▶ [TASK OBJECTIVE]:
From the first line to the last, write out the records exactly, leaving the pictures behind.
"""
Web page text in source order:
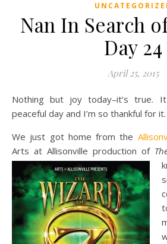
Nan In Search
Day 24
April 25, 2015
Nothing but joy today–it’s true. It has been a joyful,
peaceful day and I’m so thankful for it.
We just got home from the
Arts at Allisonville production of
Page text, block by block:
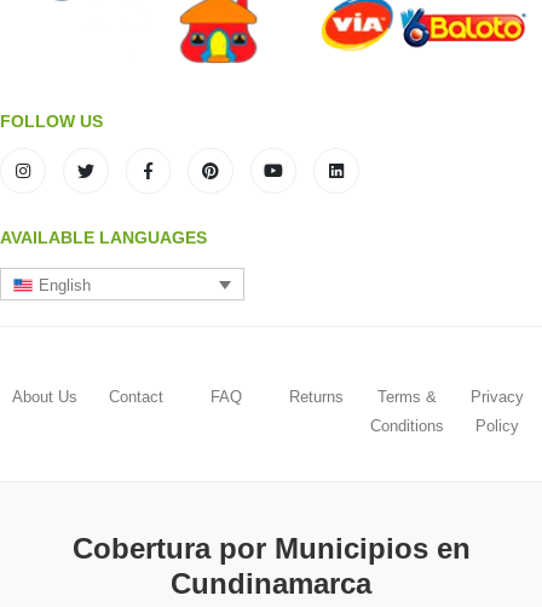
FOLLOW US
AVAILABLE LANGUAGES
English
About Us Contact FAQ Returns
Terms &
Conditions
Privacy
Policy
Cobertura por Municipios en
Cundinamarca
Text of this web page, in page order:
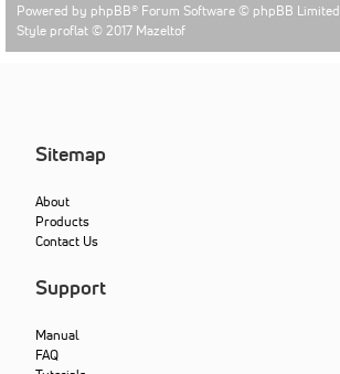
Powered by phpBB® Forum Software © phpBB Limited
Style proflat © 2017 Mazeltof
Sitemap
About
Products
Contact Us
Support
Manual
FAQ
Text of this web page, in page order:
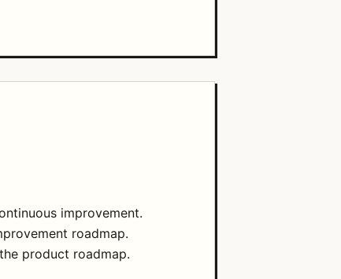
improvement.
roadmap.
product roadmap.
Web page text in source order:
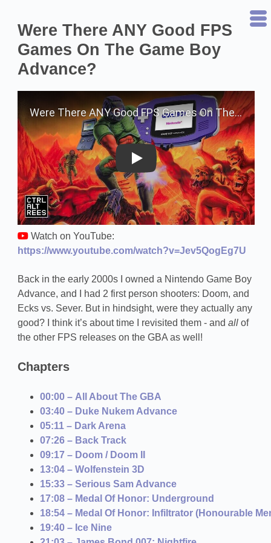
Were There ANY Good FPS
Games On The Game Boy
Advance?
Play on YouTube
Watch on YouTube:
https://www.youtube.com/watch?v=Jev5QogEg7U
Back in the early 2000s I owned a Nintendo Game Boy
Advance, and I had 2 first person shooters: Doom, and
Ecks vs. Sever. But in hindsight, were they actually any
good? I think it’s about time I revisited them - and allof
the other FPS releases on the GBA as well!
Chapters
00:00 – All About The GBA
03:40 – Duke Nukem Advance
05:11 – Dark Arena
07:26 – Back Track
09:17 – Doom / Doom II
13:04 – Wolfenstein 3D
15:33 – Serious Sam Advance
17:08 – Medal Of Honor: Underground
18:54 – Medal Of Honor: Infiltrator (Honourable
19:40 – Ice Nine
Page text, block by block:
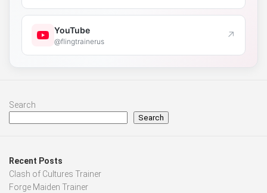
YouTube
@flingtrainerus ↗
Search
Search
Recent Posts
Clash of Cultures Trainer
Forge Maiden Trainer
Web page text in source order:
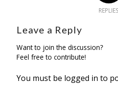
REPLIES
Leave a Reply
Want to join the discussion?
Feel free to contribute!
You must be logged in to
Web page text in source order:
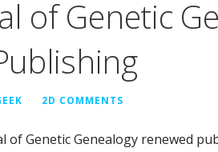
of Genetic
2D COMMENTS
of Genetic Genealogy renewed
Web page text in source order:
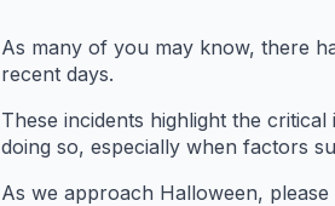
As many of you may know, there
recent days.
These incidents highlight the
doing so, especially when factors
As we approach Halloween,
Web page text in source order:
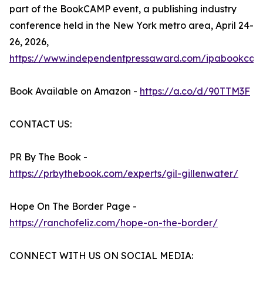
part of the BookCAMP event, a publishing industry
conference held in the New York metro area, April 24-
26, 2026,
https://www.independentpressaward.com/
Book Available on Amazon - https://a.co/d/90TTM3F
CONTACT US:
PR By The Book -
https://prbythebook.com/experts/gil-gillenwater/
Hope On The Border Page -
https://ranchofeliz.com/hope-on-the-border/
CONNECT WITH US ON SOCIAL MEDIA:
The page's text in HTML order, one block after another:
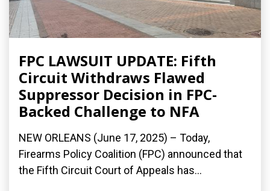
FPC LAWSUIT UPDATE: Fifth
Circuit Withdraws Flawed
Suppressor Decision in FPC-
Backed Challenge to NFA
NEW ORLEANS (June 17, 2025) – Today,
Firearms Policy Coalition (FPC) announced that
the Fifth Circuit Court of Appeals has...
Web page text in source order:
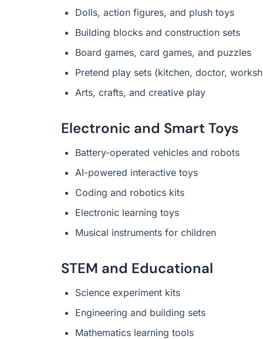
Dolls, action figures, and plush toys
Building blocks and construction sets
Board games, card games, and puzzles
Pretend play sets (kitchen, doctor,
Arts, crafts, and creative play
Electronic and Smart Toys
Battery-operated vehicles and robots
AI-powered interactive toys
Coding and robotics kits
Electronic learning toys
Musical instruments for children
STEM and Educational
Science experiment kits
Engineering and building sets
Mathematics learning tools
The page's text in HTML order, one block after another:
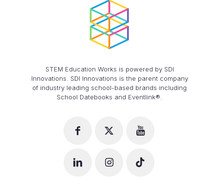
STEM Education Works is powered by SDI
Innovations. SDI Innovations is the parent company
of industry leading school-based brands including
School Datebooks and Eventlink®.
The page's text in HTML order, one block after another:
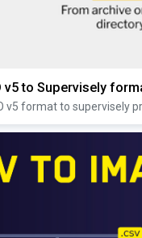
v5 to Supervisely
v5 format to supervisely
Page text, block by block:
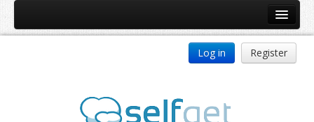
Log in Register
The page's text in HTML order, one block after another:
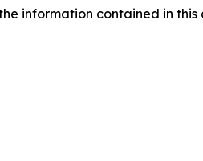
information contained in
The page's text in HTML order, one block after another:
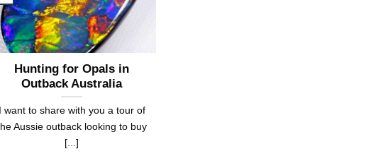
Hunting for Opals in
Outback Australia
I want to share with you a tour of
Aussie outback looking to buy
[...]
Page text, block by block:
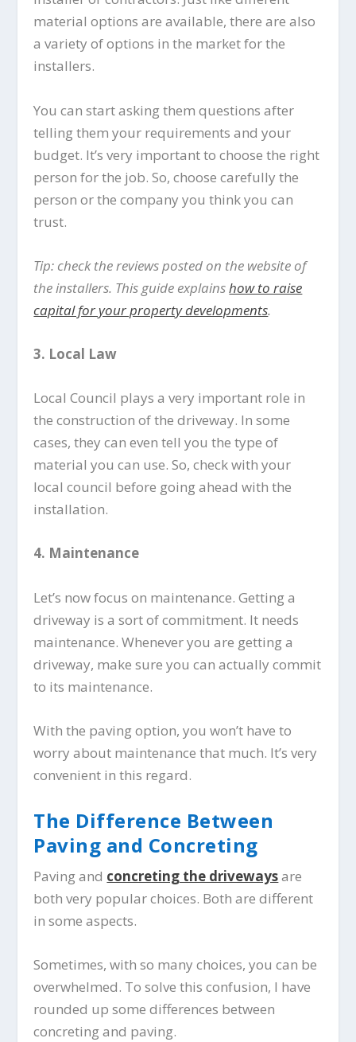
material options are available, there are also
a variety of options in the market for the
installers.
You can start asking them questions after
telling them your requirements and your
budget. It’s very important to choose the right
person for the job. So, choose carefully the
person or the company you think you can
trust.
Tip: check the reviews posted on the website of
the installers. This guide explainshow to raise
capital for your property developments.
3. Local Law
Local Council plays a very important role in
the construction of the driveway. In some
cases, they can even tell you the type of
material you can use. So, check with your
local council before going ahead with the
installation.
4. Maintenance
Let’s now focus on maintenance. Getting a
driveway is a sort of commitment. It needs
maintenance. Whenever you are getting a
driveway, make sure you can actually commit
to its maintenance.
With the paving option, you won’t have to
worry about maintenance that much. It’s very
convenient in this regard.
The Difference Between
Paving and Concreting
Paving and concreting the drivewaysare
both very popular choices. Both are different
in some aspects.
Sometimes, with so many choices, you can be
overwhelmed. To solve this confusion, I have
rounded up some differences between
concreting and paving.
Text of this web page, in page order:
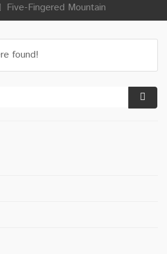
Five-Fingered Mountain
found!
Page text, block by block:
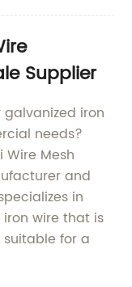
Supplier
iron
needs?
Wire Mesh
and
in
wire that is
for a
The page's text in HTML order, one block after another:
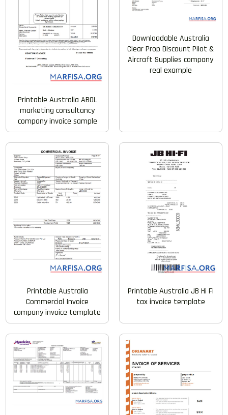
Printable Australia ABOL
marketing consultancy
company invoice sample
Downloadable Australia
Clear Prop Discount Pilot &
Aircraft Supplies company
real example
Printable Australia
Commercial Invoice
company invoice template
Printable Australia JB Hi Fi
tax invoice template
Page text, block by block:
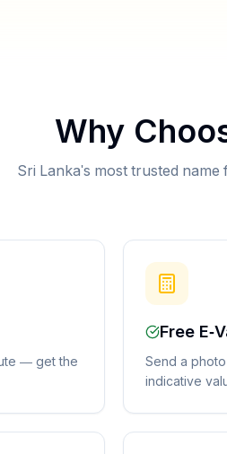
Why
Sri Lanka's most trusted
— get the
Free E-
Send a
indicative
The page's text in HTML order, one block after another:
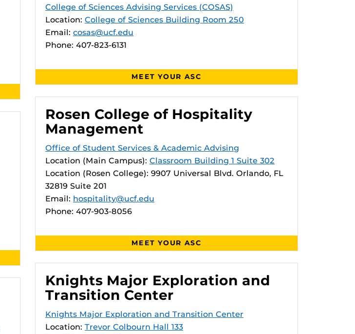
College of Sciences Advising Services (COSAS)
Location: College of Sciences Building Room 250
Email: cosas@ucf.edu
Phone: 407-823-6131
MEET YOUR ASC
Rosen College of Hospitality
Management
Office of Student Services & Academic Advising
Location (Main Campus): Classroom Building 1 Suite 302
Location (Rosen College): 9907 Universal Blvd. Orlando, FL
32819 Suite 201
Email: hospitality@ucf.edu
Phone: 407-903-8056
MEET YOUR ASC
Knights Major Exploration and
Transition Center
Knights Major Exploration and Transition Center
Location: Trevor Colbourn Hall 133
"""
▶ [REPLY]:
Web page text in source order:
Nan In Search
Day 24
April 25, 2015
Nothing but joy today–it’s true. It has been a joyful,
peaceful day and I’m so thankful for it.
We just got home from the
Arts at Allisonville production of
Page text, block by block:
FOLLOW US
AVAILABLE LANGUAGES
English
About Us Contact FAQ Returns
Terms &
Conditions
Privacy
Policy
Cobertura por Municipios en
Cundinamarca
Text of this web page, in page order:
Powered by phpBB® Forum Software © phpBB Limited
Style proflat © 2017 Mazeltof
Sitemap
About
Products
Contact Us
Support
Manual
FAQ
Text of this web page, in page order:
improvement.
roadmap.
product roadmap.
Web page text in source order:
Were There ANY Good FPS
Games On The Game Boy
Advance?
Play on YouTube
Watch on YouTube:
https://www.youtube.com/watch?v=Jev5QogEg7U
Back in the early 2000s I owned a Nintendo Game Boy
Advance, and I had 2 first person shooters: Doom, and
Ecks vs. Sever. But in hindsight, were they actually any
good? I think it’s about time I revisited them - and allof
the other FPS releases on the GBA as well!
Chapters
00:00 – All About The GBA
03:40 – Duke Nukem Advance
05:11 – Dark Arena
07:26 – Back Track
09:17 – Doom / Doom II
13:04 – Wolfenstein 3D
15:33 – Serious Sam Advance
17:08 – Medal Of Honor: Underground
18:54 – Medal Of Honor: Infiltrator (Honourable
19:40 – Ice Nine
Page text, block by block:
YouTube
@flingtrainerus ↗
Search
Search
Recent Posts
Clash of Cultures Trainer
Forge Maiden Trainer
Web page text in source order:
REPLIES
Leave a Reply
Want to join the discussion?
Feel free to contribute!
You must be logged in to
Web page text in source order:
of Genetic
2D COMMENTS
of Genetic Genealogy renewed
Web page text in source order:
As many of you may know, there
recent days.
These incidents highlight the
doing so, especially when factors
As we approach Halloween,
Web page text in source order:
part of the BookCAMP event, a publishing industry
conference held in the New York metro area, April 24-
26, 2026,
https://www.independentpressaward.com/
Book Available on Amazon - https://a.co/d/90TTM3F
CONTACT US:
PR By The Book -
https://prbythebook.com/experts/gil-gillenwater/
Hope On The Border Page -
https://ranchofeliz.com/hope-on-the-border/
CONNECT WITH US ON SOCIAL MEDIA:
The page's text in HTML order, one block after another:
FPC LAWSUIT UPDATE: Fifth
Circuit Withdraws Flawed
Suppressor Decision in FPC-
Backed Challenge to NFA
NEW ORLEANS (June 17, 2025) – Today,
Firearms Policy Coalition (FPC) announced that
the Fifth Circuit Court of Appeals has...
Web page text in source order:
Dolls, action figures, and plush toys
Building blocks and construction sets
Board games, card games, and puzzles
Pretend play sets (kitchen, doctor,
Arts, crafts, and creative play
Electronic and Smart Toys
Battery-operated vehicles and robots
AI-powered interactive toys
Coding and robotics kits
Electronic learning toys
Musical instruments for children
STEM and Educational
Science experiment kits
Engineering and building sets
Mathematics learning tools
The page's text in HTML order, one block after another:
STEM Education Works is powered by SDI
Innovations. SDI Innovations is the parent company
of industry leading school-based brands including
School Datebooks and Eventlink®.
The page's text in HTML order, one block after another:
v5 to Supervisely
v5 format to supervisely
Page text, block by block:
Log in Register
The page's text in HTML order, one block after another:
information contained in
The page's text in HTML order, one block after another:
Hunting for Opals in
Outback Australia
I want to share with you a tour of
Aussie outback looking to buy
[...]
Page text, block by block:
material options are available, there are also
a variety of options in the market for the
installers.
You can start asking them questions after
telling them your requirements and your
budget. It’s very important to choose the right
person for the job. So, choose carefully the
person or the company you think you can
trust.
Tip: check the reviews posted on the website of
the installers. This guide explainshow to raise
capital for your property developments.
3. Local Law
Local Council plays a very important role in
the construction of the driveway. In some
cases, they can even tell you the type of
material you can use. So, check with your
local council before going ahead with the
installation.
4. Maintenance
Let’s now focus on maintenance. Getting a
driveway is a sort of commitment. It needs
maintenance. Whenever you are getting a
driveway, make sure you can actually commit
to its maintenance.
With the paving option, you won’t have to
worry about maintenance that much. It’s very
convenient in this regard.
The Difference Between
Paving and Concreting
Paving and concreting the drivewaysare
both very popular choices. Both are different
in some aspects.
Sometimes, with so many choices, you can be
overwhelmed. To solve this confusion, I have
rounded up some differences between
concreting and paving.
Text of this web page, in page order:
Five-Fingered Mountain
found!
Page text, block by block:
Supplier
iron
needs?
Wire Mesh
and
in
wire that is
for a
The page's text in HTML order, one block after another:
Printable Australia ABOL
marketing consultancy
company invoice sample
Downloadable Australia
Clear Prop Discount Pilot &
Aircraft Supplies company
real example
Printable Australia
Commercial Invoice
company invoice template
Printable Australia JB Hi Fi
tax invoice template
Page text, block by block:
Why
Sri Lanka's most trusted
— get the
Free E-
Send a
indicative
The page's text in HTML order, one block after another:
College of Sciences Advising Services (COSAS)
Location: College of Sciences Building Room 250
Email: cosas@ucf.edu
Phone: 407-823-6131
MEET YOUR ASC
Rosen College of Hospitality
Management
Office of Student Services & Academic Advising
Location (Main Campus): Classroom Building 1 Suite 302
Location (Rosen College): 9907 Universal Blvd. Orlando, FL
32819 Suite 201
Email: hospitality@ucf.edu
Phone: 407-903-8056
MEET YOUR ASC
Knights Major Exploration and
Transition Center
Knights Major Exploration and Transition Center
Location: Trevor Colbourn Hall 133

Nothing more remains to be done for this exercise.